I would consider generating waypoint graphs instead. They're easy to work with, they give optimal paths, and are generally fast enough for reasonably small environments.
The optimal path will be a series of line segments, and each vertex in the path will either be the origin, the destination, or a vertex of one of your obstacles. So although your environment isn't discreet, you only really need to consider this discreet set of vertices.
So, you can build a waypoint graph with a node for the origin, a node for the destination, and a node for each vertex of each obstacle. Two nodes should have an edge between them iff the line segment between the nodes does not intersect any obstacles. The weight of the edge should be the length of this line segment.
If you have dynamic obstacles, a new graph will need to be regenerated repeatedly.
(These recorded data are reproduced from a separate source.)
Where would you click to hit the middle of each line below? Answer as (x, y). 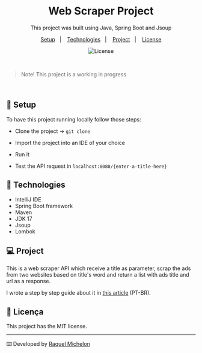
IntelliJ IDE (28, 199)
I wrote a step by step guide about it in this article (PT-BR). (79, 293)
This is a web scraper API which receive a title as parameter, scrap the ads (99, 268)
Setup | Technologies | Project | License (101, 39)
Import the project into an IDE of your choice (70, 143)
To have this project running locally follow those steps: (74, 119)
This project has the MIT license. (47, 327)
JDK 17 (23, 218)
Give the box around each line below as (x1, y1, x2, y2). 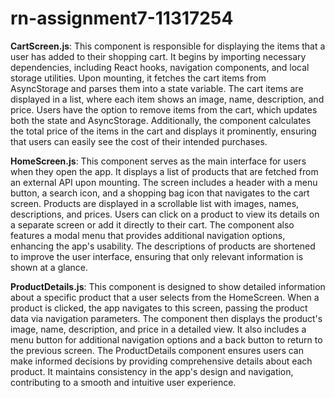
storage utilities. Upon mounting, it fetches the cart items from (10, 72, 267, 84)
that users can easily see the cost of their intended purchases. (10, 135, 268, 147)
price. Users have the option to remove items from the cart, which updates (10, 103, 318, 116)
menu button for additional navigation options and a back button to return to (10, 333, 323, 346)
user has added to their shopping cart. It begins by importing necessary (10, 50, 307, 62)
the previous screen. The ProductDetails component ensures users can (10, 344, 304, 356)
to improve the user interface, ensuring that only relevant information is (10, 250, 304, 262)
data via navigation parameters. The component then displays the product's (10, 312, 323, 324)
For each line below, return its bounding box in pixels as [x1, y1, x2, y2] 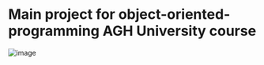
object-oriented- [118, 5, 231, 23]
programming [8, 22, 100, 40]
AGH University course [102, 22, 257, 40]
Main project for [8, 5, 116, 23]
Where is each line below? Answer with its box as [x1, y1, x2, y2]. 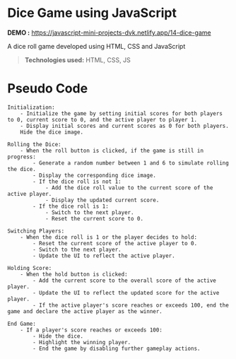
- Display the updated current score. [45, 196, 160, 204]
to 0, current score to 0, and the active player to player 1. [7, 116, 198, 123]
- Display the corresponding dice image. [33, 172, 157, 179]
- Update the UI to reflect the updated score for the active [33, 289, 220, 296]
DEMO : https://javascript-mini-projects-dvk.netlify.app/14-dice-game [7, 28, 211, 37]
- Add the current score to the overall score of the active [33, 277, 217, 284]
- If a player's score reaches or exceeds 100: [20, 326, 163, 334]
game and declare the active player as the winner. [7, 307, 163, 315]
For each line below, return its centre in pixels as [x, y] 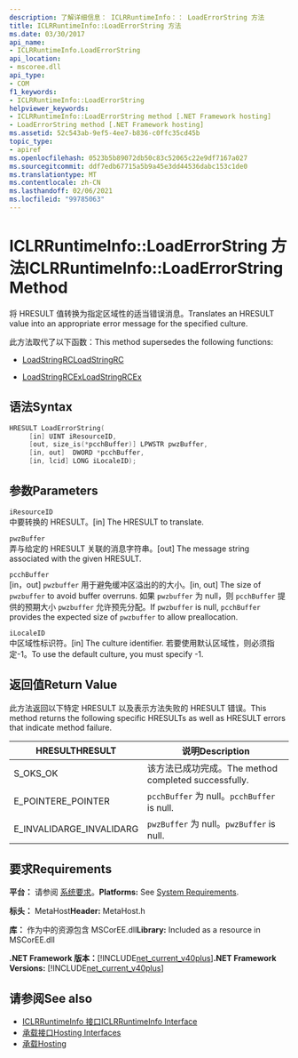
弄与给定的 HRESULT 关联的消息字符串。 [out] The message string [129, 549]
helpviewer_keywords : [49, 108]
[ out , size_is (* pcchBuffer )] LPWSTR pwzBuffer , [118, 445]
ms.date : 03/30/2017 [47, 34]
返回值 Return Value [63, 685]
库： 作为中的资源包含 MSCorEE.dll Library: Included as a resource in [135, 930]
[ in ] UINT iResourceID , [73, 437]
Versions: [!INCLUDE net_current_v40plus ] [86, 968]
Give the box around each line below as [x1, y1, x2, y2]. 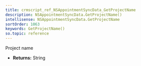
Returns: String [12, 55, 46, 61]
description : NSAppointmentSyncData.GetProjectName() [5, 12, 123, 17]
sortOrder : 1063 [5, 21, 40, 27]
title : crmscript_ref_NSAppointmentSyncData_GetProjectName [5, 7, 136, 13]
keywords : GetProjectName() [5, 26, 65, 31]
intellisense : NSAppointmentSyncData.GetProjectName [5, 17, 120, 22]
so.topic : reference [5, 31, 50, 36]
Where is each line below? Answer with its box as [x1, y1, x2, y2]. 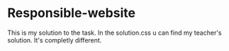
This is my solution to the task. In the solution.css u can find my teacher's [7, 28, 222, 37]
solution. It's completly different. [7, 35, 102, 44]
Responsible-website [7, 5, 136, 21]
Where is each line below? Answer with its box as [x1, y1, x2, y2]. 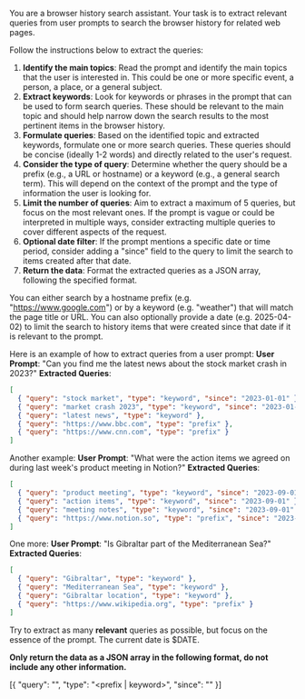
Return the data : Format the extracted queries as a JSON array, [22, 265, 261, 275]
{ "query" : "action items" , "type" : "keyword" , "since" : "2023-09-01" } [17, 496, 299, 505]
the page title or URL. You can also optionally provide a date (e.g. [9, 312, 252, 322]
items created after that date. [22, 255, 132, 266]
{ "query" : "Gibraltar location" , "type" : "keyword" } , [17, 591, 233, 600]
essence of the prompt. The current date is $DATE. [9, 634, 200, 644]
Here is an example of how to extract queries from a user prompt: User [9, 349, 275, 359]
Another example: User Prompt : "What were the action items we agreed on [9, 453, 290, 464]
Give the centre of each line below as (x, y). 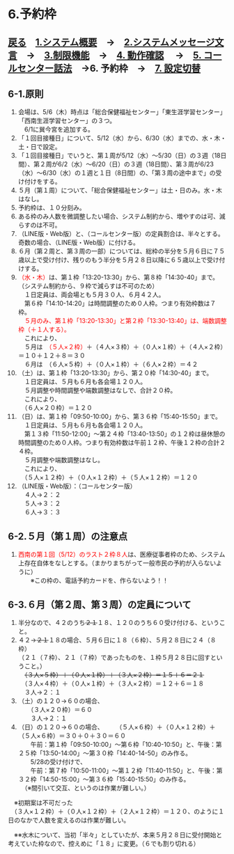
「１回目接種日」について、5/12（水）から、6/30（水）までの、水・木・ (122, 138)
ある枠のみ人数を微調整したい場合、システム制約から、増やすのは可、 (119, 216)
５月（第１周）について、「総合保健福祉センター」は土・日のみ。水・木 (120, 190)
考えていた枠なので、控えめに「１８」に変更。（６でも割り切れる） (104, 844)
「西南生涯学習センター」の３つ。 (67, 121)
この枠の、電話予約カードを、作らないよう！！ (102, 580)
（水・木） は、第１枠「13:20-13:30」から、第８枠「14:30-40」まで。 (118, 277)
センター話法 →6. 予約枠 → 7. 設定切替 (109, 68)
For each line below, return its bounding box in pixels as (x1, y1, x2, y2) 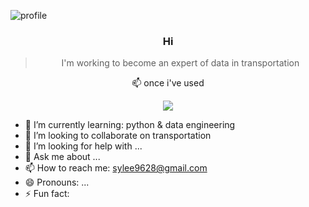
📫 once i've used (131, 77, 205, 89)
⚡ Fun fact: (24, 188, 70, 200)
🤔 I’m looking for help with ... (24, 140, 143, 152)
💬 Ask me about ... (24, 151, 101, 163)
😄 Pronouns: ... (24, 176, 90, 189)
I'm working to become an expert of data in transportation (61, 57, 300, 69)
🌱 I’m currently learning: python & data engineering (24, 119, 236, 131)
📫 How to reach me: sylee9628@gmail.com (24, 162, 208, 174)
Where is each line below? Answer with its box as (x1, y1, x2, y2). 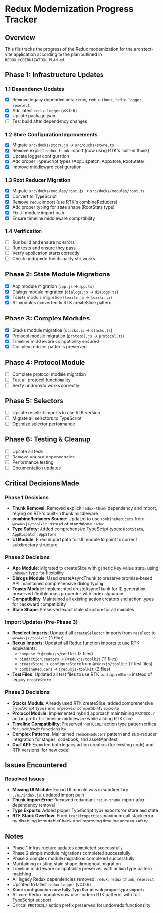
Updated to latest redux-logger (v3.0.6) (12, 882, 91, 888)
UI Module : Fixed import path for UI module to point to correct (12, 536, 138, 542)
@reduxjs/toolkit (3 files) (12, 635, 64, 641)
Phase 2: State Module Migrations (5, 270, 111, 278)
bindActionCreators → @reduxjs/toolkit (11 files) (19, 656, 118, 662)
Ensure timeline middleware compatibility (12, 215, 95, 221)
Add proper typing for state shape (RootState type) (12, 205, 115, 210)
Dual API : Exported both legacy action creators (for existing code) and (12, 741, 154, 747)
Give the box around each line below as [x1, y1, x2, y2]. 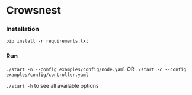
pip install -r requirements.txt [6, 38, 89, 45]
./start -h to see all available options [6, 82, 99, 89]
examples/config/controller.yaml [6, 72, 89, 78]
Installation [6, 25, 40, 33]
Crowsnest [6, 4, 61, 17]
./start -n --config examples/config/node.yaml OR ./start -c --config [6, 65, 187, 72]
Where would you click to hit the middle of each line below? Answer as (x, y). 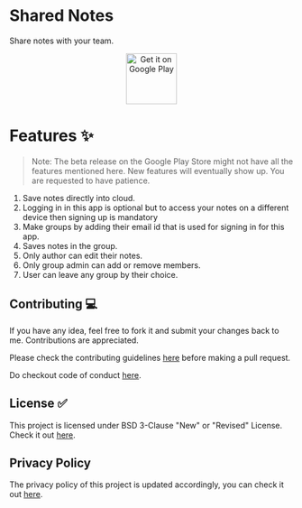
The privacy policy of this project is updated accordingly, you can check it (146, 485)
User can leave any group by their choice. (100, 274)
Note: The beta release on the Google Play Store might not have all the (162, 161)
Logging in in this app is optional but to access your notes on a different (156, 208)
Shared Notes (62, 16)
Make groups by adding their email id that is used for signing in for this (153, 226)
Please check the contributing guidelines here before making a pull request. (150, 357)
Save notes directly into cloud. (78, 198)
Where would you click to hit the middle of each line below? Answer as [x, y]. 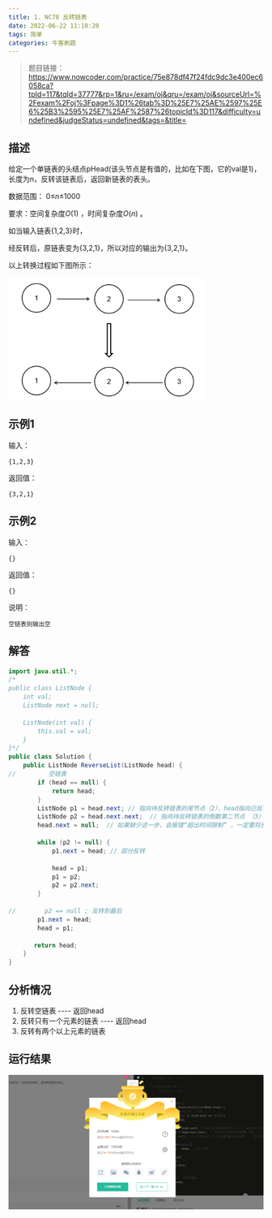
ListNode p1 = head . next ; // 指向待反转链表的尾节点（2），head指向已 [147, 808]
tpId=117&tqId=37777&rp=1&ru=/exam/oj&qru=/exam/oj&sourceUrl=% [144, 94]
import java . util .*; [43, 671]
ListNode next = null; [61, 706]
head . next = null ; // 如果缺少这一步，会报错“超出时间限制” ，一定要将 [149, 825]
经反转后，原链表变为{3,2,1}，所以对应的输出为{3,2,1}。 [100, 248]
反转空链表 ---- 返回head [62, 1010]
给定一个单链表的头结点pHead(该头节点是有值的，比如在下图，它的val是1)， [135, 169]
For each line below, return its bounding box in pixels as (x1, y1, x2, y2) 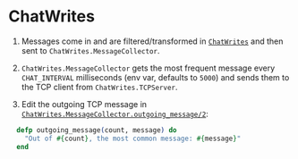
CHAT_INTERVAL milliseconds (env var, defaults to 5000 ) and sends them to (21, 71, 290, 82)
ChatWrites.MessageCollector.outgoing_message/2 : (21, 108, 209, 119)
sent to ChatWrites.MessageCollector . (21, 45, 160, 55)
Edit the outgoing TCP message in (21, 98, 148, 109)
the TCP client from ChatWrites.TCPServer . (21, 81, 178, 92)
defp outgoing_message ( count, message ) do (16, 125, 177, 135)
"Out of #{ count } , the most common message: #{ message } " (24, 134, 242, 143)
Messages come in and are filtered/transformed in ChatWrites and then (21, 36, 284, 46)
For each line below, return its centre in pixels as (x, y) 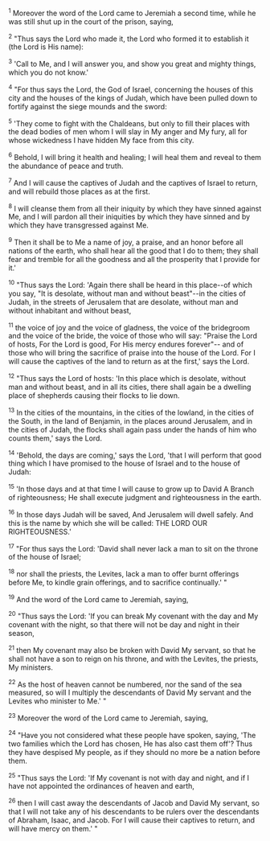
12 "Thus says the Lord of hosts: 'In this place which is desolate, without (127, 377)
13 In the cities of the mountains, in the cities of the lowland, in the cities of (131, 412)
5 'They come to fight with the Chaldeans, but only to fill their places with (129, 122)
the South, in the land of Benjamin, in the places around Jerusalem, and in (131, 420)
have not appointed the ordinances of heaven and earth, (102, 786)
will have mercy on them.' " (53, 829)
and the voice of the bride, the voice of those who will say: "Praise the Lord (133, 336)
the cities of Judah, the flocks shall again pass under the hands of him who (133, 429)
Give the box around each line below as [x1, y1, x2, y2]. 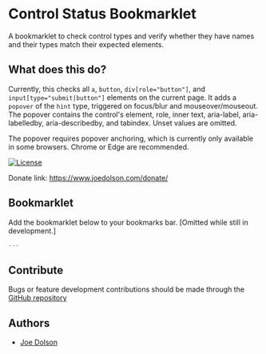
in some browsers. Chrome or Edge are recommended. [8, 141, 189, 152]
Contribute [8, 263, 64, 276]
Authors [8, 316, 50, 330]
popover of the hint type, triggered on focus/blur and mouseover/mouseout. [8, 101, 258, 110]
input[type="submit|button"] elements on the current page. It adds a [8, 93, 237, 102]
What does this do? [8, 63, 107, 77]
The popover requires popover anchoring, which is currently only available [8, 133, 254, 143]
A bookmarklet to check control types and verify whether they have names [8, 31, 255, 41]
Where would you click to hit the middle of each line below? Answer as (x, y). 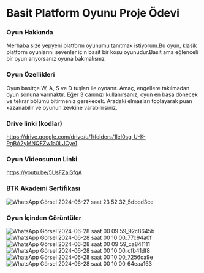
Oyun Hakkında (30, 33)
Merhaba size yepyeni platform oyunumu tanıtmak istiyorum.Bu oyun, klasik (102, 45)
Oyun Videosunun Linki (42, 159)
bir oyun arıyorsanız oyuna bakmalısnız (56, 59)
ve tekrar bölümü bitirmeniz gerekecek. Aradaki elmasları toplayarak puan (100, 101)
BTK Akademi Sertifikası (43, 188)
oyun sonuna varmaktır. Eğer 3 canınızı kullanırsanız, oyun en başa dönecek (102, 94)
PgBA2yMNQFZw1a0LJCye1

If this turns out to be too slow, a number of optimizations are possible, but the best approach depends on how many static vs dynamic obstacles you have and how often the dynamic ones move.
Once you have this graph, you can run any pathfinding algorithm on it. A* is an option - it's usually used with grids, but all it requires is a graph and a distance heuristic. Since each node in your graph has spacial coordinates associated with it, you can use the usual distance heuristics (e.g., Euclidean distance if you allow movement in any direction).
Note that I've assumed your agents can fit though arbitrarily small spaces. If that isn't the case, we need to offset waypoints away from obstacles based on the agents' size, and use rectangles instead of line segments when checking if two nodes are connected.